Records contained in a dataset
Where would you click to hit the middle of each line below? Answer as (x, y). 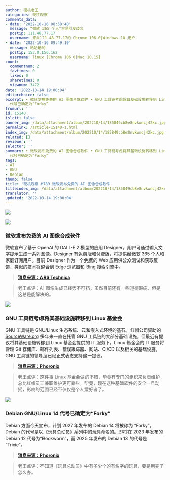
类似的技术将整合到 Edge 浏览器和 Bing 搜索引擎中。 (69, 267)
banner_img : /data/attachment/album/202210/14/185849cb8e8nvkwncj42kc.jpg (86, 123)
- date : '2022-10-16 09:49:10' (38, 43)
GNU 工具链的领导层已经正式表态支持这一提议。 (55, 356)
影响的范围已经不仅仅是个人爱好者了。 (67, 389)
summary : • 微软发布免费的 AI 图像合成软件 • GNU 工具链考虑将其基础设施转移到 (81, 151)
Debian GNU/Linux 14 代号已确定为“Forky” (58, 414)
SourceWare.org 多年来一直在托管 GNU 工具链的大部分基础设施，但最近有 (82, 336)
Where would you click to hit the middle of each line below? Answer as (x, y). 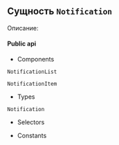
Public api (22, 43)
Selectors (31, 122)
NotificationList (32, 72)
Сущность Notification (60, 11)
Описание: (23, 28)
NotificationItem (32, 84)
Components (36, 59)
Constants (32, 136)
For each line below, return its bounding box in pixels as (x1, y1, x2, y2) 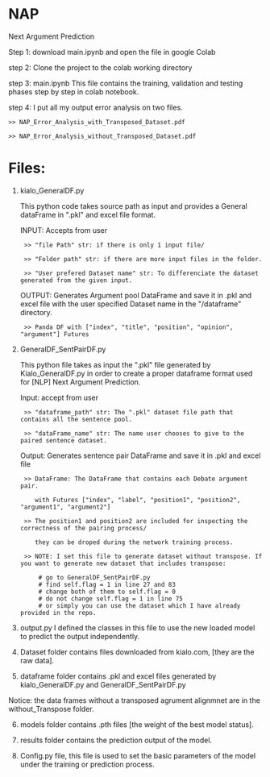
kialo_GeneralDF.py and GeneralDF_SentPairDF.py (19, 679, 187, 689)
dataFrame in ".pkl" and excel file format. (19, 210, 156, 219)
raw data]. (19, 655, 55, 665)
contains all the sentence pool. (19, 415, 133, 423)
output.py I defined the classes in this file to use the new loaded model (19, 622, 255, 633)
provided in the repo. (19, 609, 97, 617)
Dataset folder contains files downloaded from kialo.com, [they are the (19, 646, 255, 657)
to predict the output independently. (19, 631, 140, 641)
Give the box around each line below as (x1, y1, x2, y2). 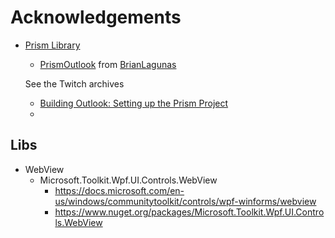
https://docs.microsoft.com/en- (54, 184, 185, 196)
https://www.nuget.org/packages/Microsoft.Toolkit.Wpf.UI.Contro (54, 206, 325, 218)
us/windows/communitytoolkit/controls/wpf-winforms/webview (54, 195, 317, 207)
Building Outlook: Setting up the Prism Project (39, 97, 229, 109)
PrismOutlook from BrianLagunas (39, 58, 177, 70)
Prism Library (24, 39, 81, 51)
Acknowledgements (10, 6, 182, 29)
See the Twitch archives (24, 77, 125, 90)
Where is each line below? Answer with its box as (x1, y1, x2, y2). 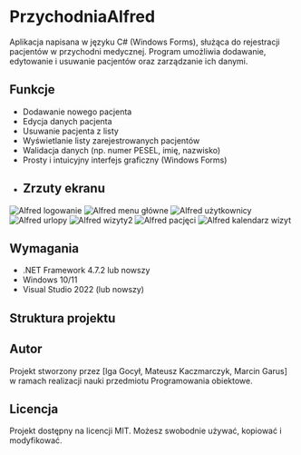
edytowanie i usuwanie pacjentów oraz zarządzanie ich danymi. (9, 55, 248, 66)
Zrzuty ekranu (22, 181, 106, 196)
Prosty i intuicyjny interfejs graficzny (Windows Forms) (22, 154, 228, 165)
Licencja (9, 401, 59, 417)
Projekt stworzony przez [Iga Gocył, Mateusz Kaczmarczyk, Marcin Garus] (9, 365, 288, 376)
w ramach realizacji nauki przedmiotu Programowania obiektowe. (9, 375, 253, 386)
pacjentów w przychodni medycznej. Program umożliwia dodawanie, (9, 45, 267, 56)
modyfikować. (9, 435, 63, 446)
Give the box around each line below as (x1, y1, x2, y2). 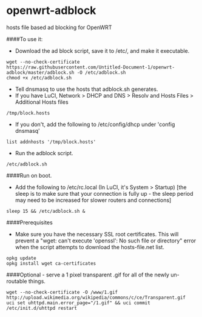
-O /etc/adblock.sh (76, 69, 126, 76)
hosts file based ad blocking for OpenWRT (6, 24, 112, 31)
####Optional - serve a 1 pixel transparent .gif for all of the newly (6, 271, 170, 278)
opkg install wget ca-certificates (6, 260, 96, 267)
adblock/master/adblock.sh (6, 69, 75, 76)
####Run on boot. (6, 172, 52, 179)
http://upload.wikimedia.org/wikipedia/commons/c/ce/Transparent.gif (6, 295, 186, 301)
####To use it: (6, 35, 43, 42)
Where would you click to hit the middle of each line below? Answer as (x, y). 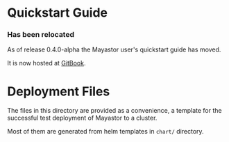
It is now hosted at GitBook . (46, 63)
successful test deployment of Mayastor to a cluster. (82, 118)
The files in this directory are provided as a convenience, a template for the (114, 111)
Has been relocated (41, 35)
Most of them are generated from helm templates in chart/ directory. (105, 132)
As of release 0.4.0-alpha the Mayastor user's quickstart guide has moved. (114, 49)
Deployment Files (59, 91)
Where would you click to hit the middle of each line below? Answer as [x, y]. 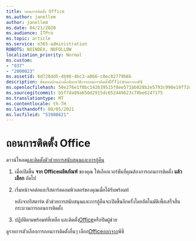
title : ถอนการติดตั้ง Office [35, 11]
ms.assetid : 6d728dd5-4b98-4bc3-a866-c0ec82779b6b [69, 76]
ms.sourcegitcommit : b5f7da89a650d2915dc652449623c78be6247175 [85, 93]
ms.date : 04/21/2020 [31, 28]
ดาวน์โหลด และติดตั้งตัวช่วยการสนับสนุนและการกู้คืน [55, 160]
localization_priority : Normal [44, 55]
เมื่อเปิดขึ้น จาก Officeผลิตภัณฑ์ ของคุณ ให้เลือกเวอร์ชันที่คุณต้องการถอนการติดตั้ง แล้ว [98, 172]
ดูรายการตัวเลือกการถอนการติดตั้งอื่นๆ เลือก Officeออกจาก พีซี [65, 232]
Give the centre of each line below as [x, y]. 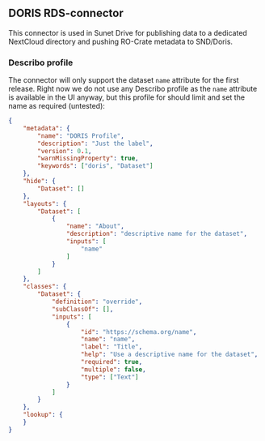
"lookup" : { [43, 415]
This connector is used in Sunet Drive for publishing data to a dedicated [128, 32]
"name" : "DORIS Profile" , [81, 136]
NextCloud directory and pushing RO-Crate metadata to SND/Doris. [120, 41]
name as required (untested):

◆ **Action item**: From the records above, copy only the lines running from the line containing "See the Twitch archives (24, 77, 125, 90)" to the line containing "Projekt stworzony przez", both ends included. Leave the pictures out.

◆ **Exercise response**:
See the Twitch archives (24, 77, 125, 90)
Where is each line below? Answer with its box as (x1, y1, x2, y2). 
edytowanie i usuwanie pacjentów oraz zarządzanie ich danymi. (9, 55, 248, 66)
Zrzuty ekranu (22, 181, 106, 196)
Prosty i intuicyjny interfejs graficzny (Windows Forms) (22, 154, 228, 165)
Licencja (9, 401, 59, 417)
Projekt stworzony przez [Iga Gocył, Mateusz Kaczmarczyk, Marcin Garus] (9, 365, 288, 376)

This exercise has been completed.